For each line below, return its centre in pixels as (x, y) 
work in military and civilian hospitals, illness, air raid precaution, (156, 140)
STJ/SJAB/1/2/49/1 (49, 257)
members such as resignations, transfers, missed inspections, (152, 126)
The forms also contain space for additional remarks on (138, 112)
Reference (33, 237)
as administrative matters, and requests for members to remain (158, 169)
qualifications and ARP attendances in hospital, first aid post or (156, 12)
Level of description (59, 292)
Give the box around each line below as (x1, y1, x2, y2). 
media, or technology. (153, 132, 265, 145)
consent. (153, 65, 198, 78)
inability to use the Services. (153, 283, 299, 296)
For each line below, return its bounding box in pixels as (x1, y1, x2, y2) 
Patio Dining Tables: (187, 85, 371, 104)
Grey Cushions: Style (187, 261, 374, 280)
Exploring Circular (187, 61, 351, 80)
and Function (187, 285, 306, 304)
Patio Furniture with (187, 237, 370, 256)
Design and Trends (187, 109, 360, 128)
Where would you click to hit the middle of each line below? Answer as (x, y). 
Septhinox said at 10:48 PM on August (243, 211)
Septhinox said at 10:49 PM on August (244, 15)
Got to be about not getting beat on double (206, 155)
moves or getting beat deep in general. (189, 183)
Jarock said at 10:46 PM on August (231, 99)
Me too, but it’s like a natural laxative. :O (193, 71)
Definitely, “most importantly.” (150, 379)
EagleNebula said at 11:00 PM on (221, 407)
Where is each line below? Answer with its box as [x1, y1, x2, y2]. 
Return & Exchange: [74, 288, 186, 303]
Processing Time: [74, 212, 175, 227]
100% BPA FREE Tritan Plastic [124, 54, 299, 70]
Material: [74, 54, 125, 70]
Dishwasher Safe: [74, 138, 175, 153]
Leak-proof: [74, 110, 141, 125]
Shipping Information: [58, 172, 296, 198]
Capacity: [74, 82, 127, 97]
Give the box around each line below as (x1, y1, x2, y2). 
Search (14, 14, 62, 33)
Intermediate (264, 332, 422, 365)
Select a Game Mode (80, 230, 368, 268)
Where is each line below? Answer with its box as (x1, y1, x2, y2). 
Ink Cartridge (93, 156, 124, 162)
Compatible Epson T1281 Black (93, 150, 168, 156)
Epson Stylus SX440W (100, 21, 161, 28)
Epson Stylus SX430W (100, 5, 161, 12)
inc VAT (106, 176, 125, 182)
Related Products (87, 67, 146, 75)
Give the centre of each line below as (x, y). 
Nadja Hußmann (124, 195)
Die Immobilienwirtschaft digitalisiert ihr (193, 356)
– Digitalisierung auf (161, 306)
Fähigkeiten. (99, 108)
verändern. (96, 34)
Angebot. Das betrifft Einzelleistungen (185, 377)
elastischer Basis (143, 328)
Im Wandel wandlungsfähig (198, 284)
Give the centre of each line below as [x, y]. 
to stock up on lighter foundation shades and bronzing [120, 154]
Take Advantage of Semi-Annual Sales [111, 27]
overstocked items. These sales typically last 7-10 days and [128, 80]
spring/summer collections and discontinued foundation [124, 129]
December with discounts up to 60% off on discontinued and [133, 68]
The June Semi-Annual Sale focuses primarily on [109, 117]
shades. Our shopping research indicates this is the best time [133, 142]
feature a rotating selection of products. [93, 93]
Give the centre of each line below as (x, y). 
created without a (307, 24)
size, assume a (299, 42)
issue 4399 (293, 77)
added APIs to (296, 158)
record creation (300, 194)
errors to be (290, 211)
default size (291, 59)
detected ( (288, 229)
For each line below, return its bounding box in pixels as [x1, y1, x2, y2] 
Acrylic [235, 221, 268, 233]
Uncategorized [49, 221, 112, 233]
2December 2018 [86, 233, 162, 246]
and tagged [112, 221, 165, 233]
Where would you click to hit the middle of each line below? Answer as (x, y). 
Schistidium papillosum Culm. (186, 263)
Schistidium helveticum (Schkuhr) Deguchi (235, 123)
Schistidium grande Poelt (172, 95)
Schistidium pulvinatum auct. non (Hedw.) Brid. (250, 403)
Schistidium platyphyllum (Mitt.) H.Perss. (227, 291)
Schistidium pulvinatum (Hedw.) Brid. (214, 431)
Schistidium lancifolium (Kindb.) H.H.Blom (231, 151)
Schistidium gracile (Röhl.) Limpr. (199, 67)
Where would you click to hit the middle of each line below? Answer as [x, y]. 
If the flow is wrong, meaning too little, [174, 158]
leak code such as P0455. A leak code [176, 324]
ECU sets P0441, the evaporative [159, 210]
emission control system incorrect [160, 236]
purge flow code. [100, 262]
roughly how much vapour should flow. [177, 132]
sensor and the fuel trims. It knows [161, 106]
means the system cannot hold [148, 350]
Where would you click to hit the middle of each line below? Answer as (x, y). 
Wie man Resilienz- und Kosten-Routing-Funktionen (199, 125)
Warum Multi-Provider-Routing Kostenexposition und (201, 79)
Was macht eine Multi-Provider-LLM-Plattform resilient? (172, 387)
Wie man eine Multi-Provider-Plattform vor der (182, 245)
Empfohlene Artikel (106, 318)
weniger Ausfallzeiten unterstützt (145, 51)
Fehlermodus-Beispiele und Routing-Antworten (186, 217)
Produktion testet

━━━━━━━━━━━━━━━━━━━━━━━━━━━━━━

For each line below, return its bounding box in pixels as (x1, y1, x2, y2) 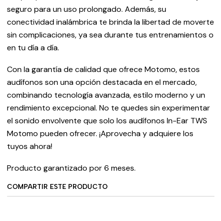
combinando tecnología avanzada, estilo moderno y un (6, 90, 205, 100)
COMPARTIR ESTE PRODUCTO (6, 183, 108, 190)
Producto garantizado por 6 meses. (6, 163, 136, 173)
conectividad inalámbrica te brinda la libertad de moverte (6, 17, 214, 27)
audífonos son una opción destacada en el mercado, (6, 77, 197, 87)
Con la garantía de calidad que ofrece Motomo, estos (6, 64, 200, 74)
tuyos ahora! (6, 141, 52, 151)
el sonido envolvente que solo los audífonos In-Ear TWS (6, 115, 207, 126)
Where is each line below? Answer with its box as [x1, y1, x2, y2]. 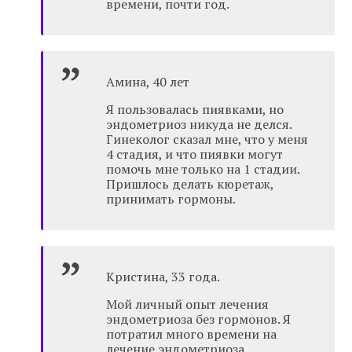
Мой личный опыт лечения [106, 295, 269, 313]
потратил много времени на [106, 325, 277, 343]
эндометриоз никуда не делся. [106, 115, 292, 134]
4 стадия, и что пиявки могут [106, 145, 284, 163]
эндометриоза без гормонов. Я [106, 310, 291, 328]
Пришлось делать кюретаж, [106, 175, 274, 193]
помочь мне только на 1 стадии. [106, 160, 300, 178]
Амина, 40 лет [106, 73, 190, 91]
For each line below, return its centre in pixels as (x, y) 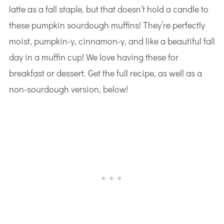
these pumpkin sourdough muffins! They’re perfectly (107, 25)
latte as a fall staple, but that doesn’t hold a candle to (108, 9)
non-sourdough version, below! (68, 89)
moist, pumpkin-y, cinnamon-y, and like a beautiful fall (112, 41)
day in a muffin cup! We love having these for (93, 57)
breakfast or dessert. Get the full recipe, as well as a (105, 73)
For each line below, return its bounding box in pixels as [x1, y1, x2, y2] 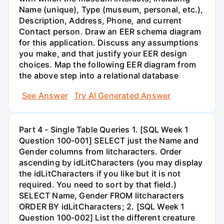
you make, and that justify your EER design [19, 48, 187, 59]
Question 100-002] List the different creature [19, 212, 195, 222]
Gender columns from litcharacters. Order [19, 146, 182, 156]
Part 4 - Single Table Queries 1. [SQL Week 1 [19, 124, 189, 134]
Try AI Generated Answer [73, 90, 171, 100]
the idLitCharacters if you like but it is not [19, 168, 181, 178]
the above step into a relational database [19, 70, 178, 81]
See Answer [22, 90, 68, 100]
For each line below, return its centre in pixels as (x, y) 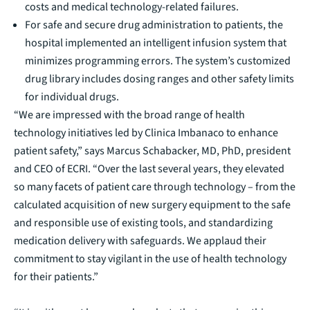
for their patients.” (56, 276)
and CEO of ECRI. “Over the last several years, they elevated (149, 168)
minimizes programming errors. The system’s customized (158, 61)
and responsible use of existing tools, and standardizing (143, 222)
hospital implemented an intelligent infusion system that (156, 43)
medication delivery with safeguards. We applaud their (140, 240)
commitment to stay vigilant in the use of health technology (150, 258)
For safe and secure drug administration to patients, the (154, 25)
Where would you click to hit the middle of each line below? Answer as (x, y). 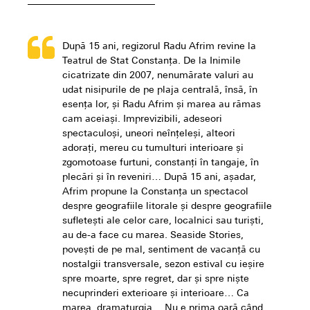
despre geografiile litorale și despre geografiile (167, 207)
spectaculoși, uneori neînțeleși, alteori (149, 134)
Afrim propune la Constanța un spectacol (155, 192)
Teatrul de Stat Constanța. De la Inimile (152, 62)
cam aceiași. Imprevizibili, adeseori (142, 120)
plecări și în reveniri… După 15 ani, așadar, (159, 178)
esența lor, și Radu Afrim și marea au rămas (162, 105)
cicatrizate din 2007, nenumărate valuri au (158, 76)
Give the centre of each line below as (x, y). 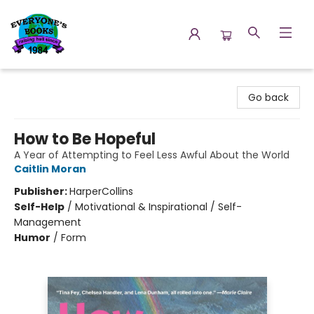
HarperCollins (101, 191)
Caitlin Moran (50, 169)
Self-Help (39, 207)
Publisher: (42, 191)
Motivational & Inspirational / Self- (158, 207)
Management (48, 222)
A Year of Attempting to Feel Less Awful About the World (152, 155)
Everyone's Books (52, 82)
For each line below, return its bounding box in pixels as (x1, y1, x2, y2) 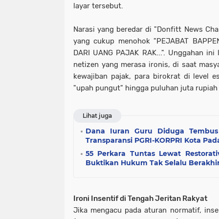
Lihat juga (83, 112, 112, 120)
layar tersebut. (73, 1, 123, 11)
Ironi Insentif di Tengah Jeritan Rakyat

━━━━━━━━━━━━━━━━━━━━━━━━━━━━━━

In the listing above, locate the line with "consent. (153, 65, 198, 78)" and the line with "Design and Trends (187, 109, 360, 128)", then extract exactly those lines and every line between them, and nothing more.

consent. (153, 65, 198, 78)
inability to use the Services. (153, 283, 299, 296)
For each line below, return its bounding box in pixels as (x1, y1, x2, y2) 
Patio Dining Tables: (187, 85, 371, 104)
Grey Cushions: Style (187, 261, 374, 280)
Exploring Circular (187, 61, 351, 80)
and Function (187, 285, 306, 304)
Patio Furniture with (187, 237, 370, 256)
Design and Trends (187, 109, 360, 128)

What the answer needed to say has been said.